So far Labour had had managed to hoodwink the EU, Moneyval, and all the rest. FATF seems less likely to fall for the usual dodging techniques Labour have developed.
We will not be off the grey list anytime soon.
So far Robert contends that FATF are wrong! Joseph agrees.
We have nothing to fix:
FATF Needs to fix their grey list criteria to accommodate the best economy of the Universe.

Robert Agius
Robert Agius
3 months ago

Unless the political criminals are brought to justice, ie jailed for crimes against Malta and its citizens, Ed will not be white listed. Doubt it will happen in my lifetime.

Philip Micallef
Philip Micallef
3 months ago

What the Icelandic Minister Of Justice Aslaug had said in 2019 when Iceland got into the FATF gey list:

”Landing on a list like this has a major impact on the Icelandic economy, not just financial companies but almost all companies going international business.

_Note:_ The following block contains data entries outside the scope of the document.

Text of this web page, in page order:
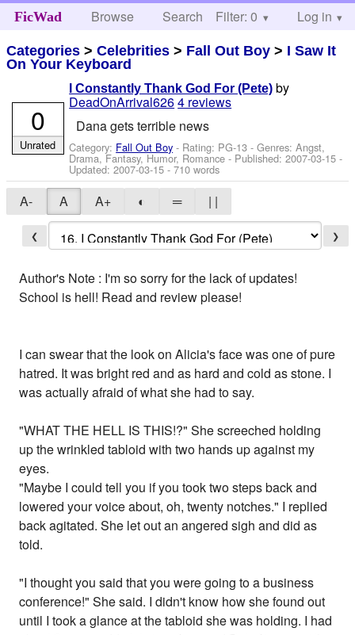
FicWad Browse Search Help
Filter: 0 Log in
Categories >Celebrities > Fall Out Boy > I Saw It
On Your Keyboard
I Constantly Thank God For (Pete) by
DeadOnArrival6264 reviews
Dana gets terrible news
Category: Fall Out Boy - Rating: PG-13 - Genres: Angst,
Drama, Fantasy, Humor, Romance - Published:2007-03-15 -
Updated:2007-03-15 - 710 words
0
Unrated
A- A A+ ◐ ═ | |
❮ ❯
Author's Note : I'm so sorry for the lack of updates!
School is hell! Read and review please!
I can swear that the look on Alicia's face was one of pure
hatred. It was bright red and as hard and cold as stone. I
was actually afraid of what she had to say.
"WHAT THE HELL IS THIS!?" She screeched holding
up the wrinkled tabloid with two hands up against my
eyes.
"Maybe I could tell you if you took two steps back and
lowered your voice about, oh, twenty notches." I replied
back agitated. She let out an angered sigh and did as
told.
"I thought you said that you were going to a business
conference!" She said. I didn't know how she found out
until I took a glance at the tabloid she was holding. I had
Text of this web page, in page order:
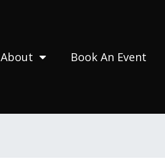
About Book An Event
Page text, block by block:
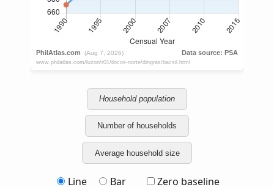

If Iceland is to participate in the international business community, the government must ensure that they fulfil all the necessary conditions so that we can conduct business without unnecessary obstacles.”

Hopefully our politicians will accept all the shortcomings and face the facts.

Saviour Mamo
Saviour Mamo
3 months ago

Not even word of anger came from the president of Malta, George Vella.

Godfrey Leone Ganado
Godfrey Leone Ganado
3 months ago
Reply to  Saviour Mamo

Shameful as usual. After all he lived for years within the criminal party, and supported it blindfoldedly. He thanked the European dodger and most corrupt person of the year 2019, for giving him the honour to be made President, someting he never expected he said publicly, when he hosted the gang of criminals at the Palace.

Saviour Mamo
Saviour Mamo
3 months ago

Wherever he goes, he takes the grey label with him

Henry s Pace
Henry s Pace
3 months ago

‘ They have therefore chosen the third option, silence. ‘
Silence is complicity.

Henry s Pace
Henry s Pace
3 months ago

It now seems that jerry ( Z ) lewis is nowhere to be seen nor heard.
Maybe jerry is still ticking the boxes of corruption of the disgraced joseph muscat.

Robert
Robert
3 months ago

Good article. The issue is simple. Changes done were superficial – on paper but not applied in practice. The drive for business growth remain strong and strict application of the changes is considered a business stopper. Discipline has to be introduced. Subject persons cannot charge their tyres whilst driving fast – they need to pit stop, do the repairs and then continue to race. Authorities have to enforce this.

Salvu Felice-Pace
Salvu Felice-Pace
3 months ago
Reply to  Robert

There must be a call for all pending Magisterial Inquiries relating to governance to finish their work and publish the outcomes. I heard that the one about Pilatus Bank has been finished some time ago, what are we waiting for? No prosecutions, no solutions.